Reduced income causes falling in living standards:
A decrease in salary reduces people's disposable income and their living standard. For example, 35-year-old Chad Denick contracted a catering service for a technology company. He was then told to suspend the service 9 days later because employees would be at home for the rest of the month.
In addition to this, almost all colleges and universities made the switch to online learning for the remainder of the school year, requiring students to move elsewhere, often back home with their parents. For some parents, a decrease in income will be added pressure with more people at home. To support their children, some families may need to cut back on usual spending in order to adjust to a lower income.
Reduction of wealth and risk resistance because of coronavirus pneumonia:
The Corona pandemic has greatly impacted the economies of various countries around the world, including the United States. Affected economies may lead to, deposit interest declines, a devaluation caused by printing money or a stock market plummet. This series of problems may further lead to the reduction of family and personal wealth.
The Reduction of wages, wealth, and family’s ability to resist sudden risks, have a greater impact on family members who suffer from illness. Factors like these make risk resistance harder to achieve.
Resort to Labor Union or unemployment insurance:
Most regular employees have unemployment benefits or business insurance, which can help the unemployed relieve some of the pressure if they are out of work. However, temporary workers do not have this luxury. They will be out of work with nothing else to fall back on and forced to search for new opportunities.

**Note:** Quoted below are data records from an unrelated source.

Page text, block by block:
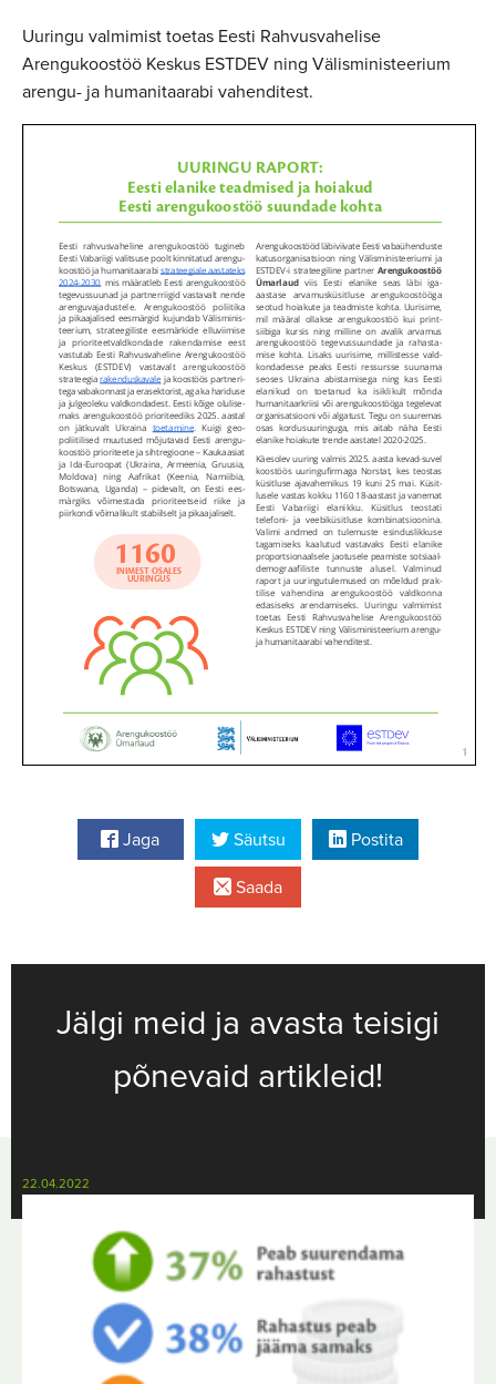
Uuringu valmimist toetas Eesti Rahvusvahelise
Arengukoostöö Keskus ESTDEV ning Välisministeerium
arengu- ja humanitaarabi vahenditest.
Jaga Säutsu Postita
Saada
Jälgi meid ja avasta teisigi
põnevaid artikleid!
22.04.2022
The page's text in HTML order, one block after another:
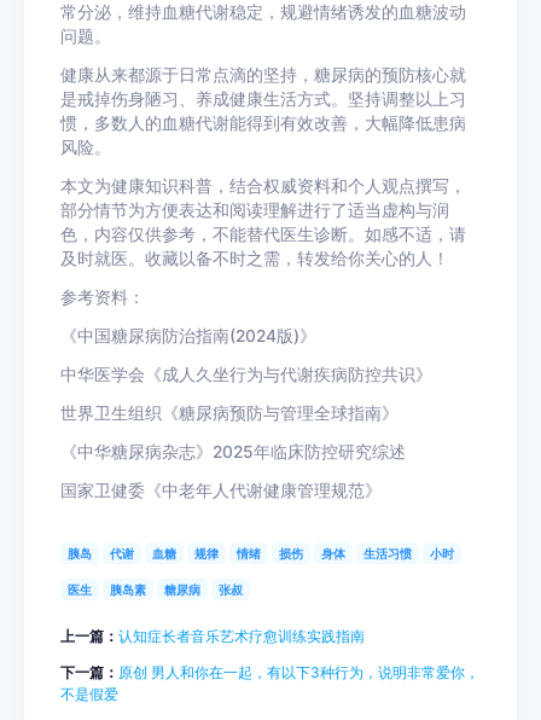
常分泌，维持血糖代谢稳定，规避情绪诱发的血糖波动
问题。
健康从来都源于日常点滴的坚持，糖尿病的预防核心就
是戒掉伤身陋习、养成健康生活方式。坚持调整以上习
惯，多数人的血糖代谢能得到有效改善，大幅降低患病
风险。
本文为健康知识科普，结合权威资料和个人观点撰写，
部分情节为方便表达和阅读理解进行了适当虚构与润
色，内容仅供参考，不能替代医生诊断。如感不适，请
及时就医。收藏以备不时之需，转发给你关心的人！
参考资料：
《中国糖尿病防治指南(2024版)》
中华医学会《成人久坐行为与代谢疾病防控共识》
世界卫生组织《糖尿病预防与管理全球指南》
《中华糖尿病杂志》2025年临床防控研究综述
国家卫健委《中老年人代谢健康管理规范》
胰岛 代谢 血糖 规律 情绪 损伤 身体 生活习惯 小时
医生 胰岛素 糖尿病 张叔
上一篇： 认知症长者音乐艺术疗愈训练实践指南
下一篇： 原创 男人和你在一起，有以下3种行为，说明非常爱你，
不是假爱
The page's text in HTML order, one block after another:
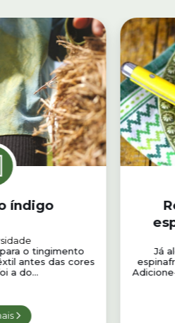
índigo
o tingimento
antes das cores
a do...
Já
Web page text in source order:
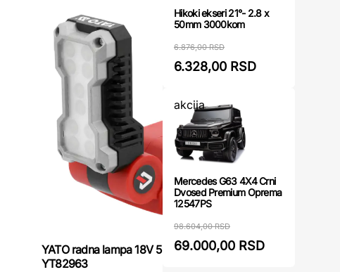
YATO radna lampa 18V 500LM prenosiva
YT82963
Hikoki ekseri 21°- 2.8 x
50mm 3000kom
6.876,00 RSD
6.328,00 RSD
akcija
Mercedes G63 4X4 Crni
Dvosed Premium Oprema
12547PS
98.604,00 RSD
69.000,00 RSD
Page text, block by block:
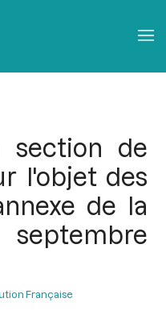
section de
l'objet des
de la
Française
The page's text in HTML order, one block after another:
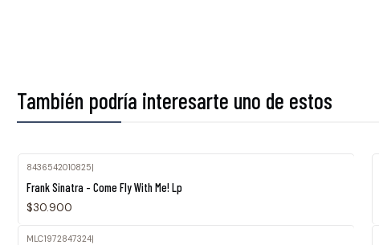
También podría interesarte uno de estos
8436542010825|
Frank Sinatra - Come Fly With Me! Lp
$30.900
MLC1972847324|
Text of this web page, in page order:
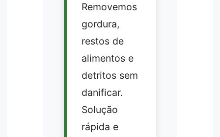
Removemos
gordura,
restos de
alimentos e
detritos sem
danificar.
Solução
rápida e
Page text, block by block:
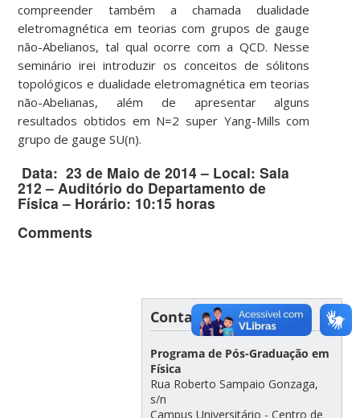
compreender também a chamada dualidade
eletromagnética em teorias com grupos de gauge
não-Abelianos, tal qual ocorre com a QCD. Nesse
seminário irei introduzir os conceitos de sólitons
topológicos e dualidade eletromagnética em teorias
não-Abelianas, além de apresentar alguns
resultados obtidos em N=2 super Yang-Mills com
grupo de gauge SU(n).
Data: 23 de Maio de 2014 – Local: Sala
212 – Auditório do Departamento de
Física – Horário: 10:15 horas
Comments
Contato
Programa de Pós-Graduação em
Física
Rua Roberto Sampaio Gonzaga,
s/n
Campus Universitário - Centro de
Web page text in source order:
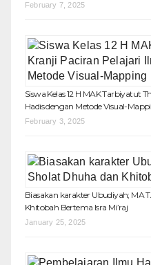
February 7, 2025
Siswa Kelas 12 H MAK Tarbiyatut
Hadis dengan Metode Visual-
February 3, 2025
Biasakan karakter Ubudiyah; MA
Khitobah Bertema Isra Mi’raj
January 25, 2025
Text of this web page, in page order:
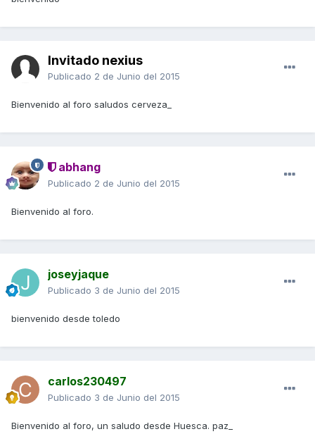
Invitado nexius
Publicado 2 de Junio del 2015
Bienvenido al foro saludos cerveza_
abhang
Publicado 2 de Junio del 2015
Bienvenido al foro.
joseyjaque
Publicado 3 de Junio del 2015
bienvenido desde toledo
carlos230497
Publicado 3 de Junio del 2015
Bienvenido al foro, un saludo desde Huesca. paz_
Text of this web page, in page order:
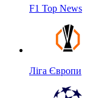
F1 Top News
Ліга Європи
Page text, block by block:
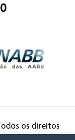
os direitos
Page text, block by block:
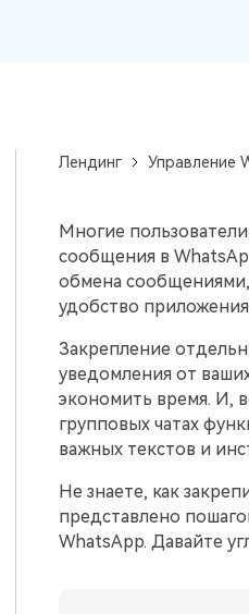
восстанавливайте
резервные копии.
Лендинг Управление
Многие
сообщения в
обмена
удобство
Закрепление
уведомления от
экономить время. И,
групповых чатах
важных текстов и
Не знаете, как
представлено
WhatsApp. Давайте
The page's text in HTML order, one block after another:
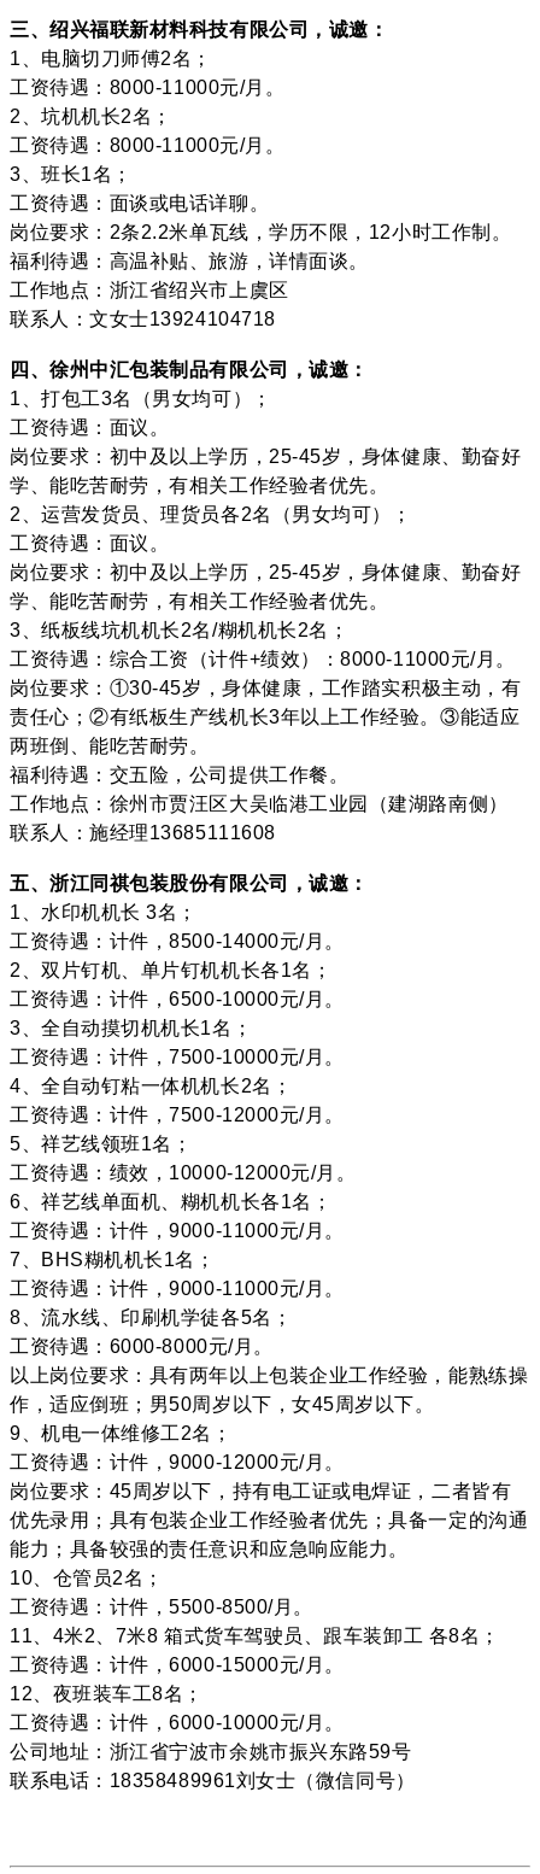
三、绍兴福联新材料科技有限公司，诚邀：
1、电脑切刀师傅2名；
工资待遇：8000-11000元/月。
2、坑机机长2名；
工资待遇：8000-11000元/月。
3、班长1名；
工资待遇：面谈或电话详聊。
岗位要求：2条2.2米单瓦线，学历不限，12小时工作制。
福利待遇：高温补贴、旅游，详情面谈。
工作地点：浙江省绍兴市上虞区
联系人：文女士13924104718
四、徐州中汇包装制品有限公司，诚邀：
1、打包工3名（男女均可）；
工资待遇：面议。
岗位要求：初中及以上学历，25-45岁，身体健康、勤奋好
学、能吃苦耐劳，有相关工作经验者优先。
2、运营发货员、理货员各2名（男女均可）；
工资待遇：面议。
岗位要求：初中及以上学历，25-45岁，身体健康、勤奋好
学、能吃苦耐劳，有相关工作经验者优先。
3、纸板线坑机机长2名/糊机机长2名；
工资待遇：综合工资（计件+绩效）：8000-11000元/月。
岗位要求：①30-45岁，身体健康，工作踏实积极主动，有
责任心；②有纸板生产线机长3年以上工作经验。③能适应
两班倒、能吃苦耐劳。
福利待遇：交五险，公司提供工作餐。
工作地点：徐州市贾汪区大吴临港工业园（建湖路南侧）
联系人：施经理13685111608
五、浙江同祺包装股份有限公司，诚邀：
1、水印机机长 3名；
工资待遇：计件，8500-14000元/月。
2、双片钉机、单片钉机机长各1名；
工资待遇：计件，6500-10000元/月。
3、全自动摸切机机长1名；
工资待遇：计件，7500-10000元/月。
4、全自动钉粘一体机机长2名；
工资待遇：计件，7500-12000元/月。
5、祥艺线领班1名；
工资待遇：绩效，10000-12000元/月。
6、祥艺线单面机、糊机机长各1名；
工资待遇：计件，9000-11000元/月。
7、BHS糊机机长1名；
工资待遇：计件，9000-11000元/月。
8、流水线、印刷机学徒各5名；
工资待遇：6000-8000元/月。
以上岗位要求：具有两年以上包装企业工作经验，能熟练操
作，适应倒班；男50周岁以下，女45周岁以下。
9、机电一体维修工2名；
工资待遇：计件，9000-12000元/月。
岗位要求：45周岁以下，持有电工证或电焊证，二者皆有
优先录用；具有包装企业工作经验者优先；具备一定的沟通
能力；具备较强的责任意识和应急响应能力。
10、仓管员2名；
工资待遇：计件，5500-8500/月。
11、4米2、7米8 箱式货车驾驶员、跟车装卸工 各8名；
工资待遇：计件，6000-15000元/月。
12、夜班装车工8名；
工资待遇：计件，6000-10000元/月。
公司地址：浙江省宁波市余姚市振兴东路59号
联系电话：18358489961刘女士（微信同号）

Actively searching for new job opportunities:
Although the current economic situation is not ideal, there are still job opportunities out there. For example, medical material manufacturers may expand recruitment soon due to the high demand of medical materials such as gloves and masks. Some medical high-tech companies, cloud-based organizations and online shopping vendors may have some recruitment needs soon.
Advice: save money when the economy is stable:
The economy is cyclical, and as a result, people should take precautions against it and save money properly as the conditions permit. A driver who worked at the port of Los Angeles before being let go, explained that he had to use his savings because of the sharp drop in income. Fortunately, with an hourly salary of $29, he was able to some money over the years. Workers should always be prepared to face economic uncertainty and be ready for an unannounced pay decrease or layoff.
Last resort: to repay a loan with a loan:
In the event of economic uncertainty and a reduced loan, many people find themselves not being able to afford a loan after their income is reduced. In a last resort effort, you may consider lending to the bank to repay a loan. Currently the Federal Reserve has set the interest rate very low.
The Corona pandemic has greatly influenced the global economy and the lives of many, causing feelings of uncertainty and discouragement. With time, the outbreak will overcome, and our lives will slowly shift back to our normal routines. As a nation we must strengthen our confidence and work together to fight this epidemic.